Bathtubs don't kill people, but terrorists do, Alex.

OK, but I agree, any single person such as Nowrasteh, is beside the point. It's the overall pattern I'm seeing that disturbs me. It disturbs me when I hear libertarians dismiss people who disagree with the open borders line as nativists or racists or statists or just ignorant folks who ought to worry more more about bathtubs... that bothers me. To me, it means libertarians have lost interest in dealing with real world problems, at least in any genuinely reasonable way.

Here's another example - Dr. Chandran Kukathas  (LSE political scientist, department head, libertarian, who occasionally works w Cato, IHS, etc.) wrote a piece reposted by FEE arguing that immigration control logically implies setting up internal controls to monitor and control everyone in a country, citizen and non-citizen alike, and compared it to South Africa during apartheid.  (I previously discussed this here.)

OK.  I just wanted to think about how we might stop Hezbollah assassins or Daesh bombing teams from entering the country.  Suddenly I'm told that therefore, logically I'm promoting 24/7 monitoring of every citizen, internal passports and checkpoints, etc.  And the only alternative is completely open borders? There's no middle ground? 

If I am skeptical of bringing in one million "Syrian" refugees, that's equivalent to sending a boatload of Jewish refugees back to death camps in Nazi Germany?  (So said David Bier, at the time with the Niskanen Center, but subsequently hired by Cato as an "expert," as their site puts it.)

One can respond that Kukathas or Nowrasteh & Bier are outliers (Nowrasteh & Bier are the two people Cato lists as their immigration experts). Fine.  I'm willing to accept that argument, although they seem pretty high profile for outliers, but let's grant that.  So then who are the reasonable middle ground libertarians on this?  It's not a rhetorical question.  I've asked my friend, and I'll see how he responds.

That's just one issue, but it's a good example of why recent libertarians have often bothered me, and why I doubt they really care about liberty.  
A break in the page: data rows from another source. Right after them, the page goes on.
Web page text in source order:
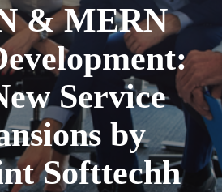
& MERN
Service
by
Softtechh
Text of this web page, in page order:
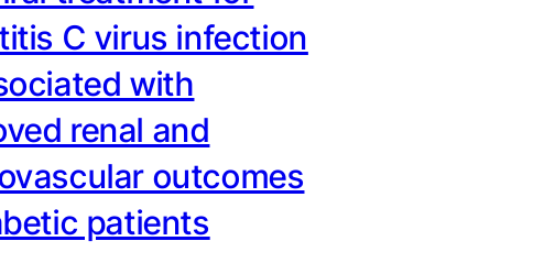
C virus infection
with
renal and
outcomes
patients

That makes sense, doesn't it?  Comments welcome.

Saturday, March 24, 2018

The sad state of the libertarian movement

I intermittently read writing by Justin Raimondo.  The last time I read anything of his I agreed with was well over twenty years ago.  But he's largely hit the nail on the head with his recent piece in Chronicles, Lost Near the Beltway.  I think many of his details aren't quite right -- Rothbard, Ron Paul, and the Rockwellites have their own problems, and Russia really is a very bad player (Putin imagines Russia at war with us, whether we do or not) -- but Raimondo is certainly onto the rot that's infested the minds of modern libertarians.  

Here are a few examples from my own "libertoonist chamber of horrors."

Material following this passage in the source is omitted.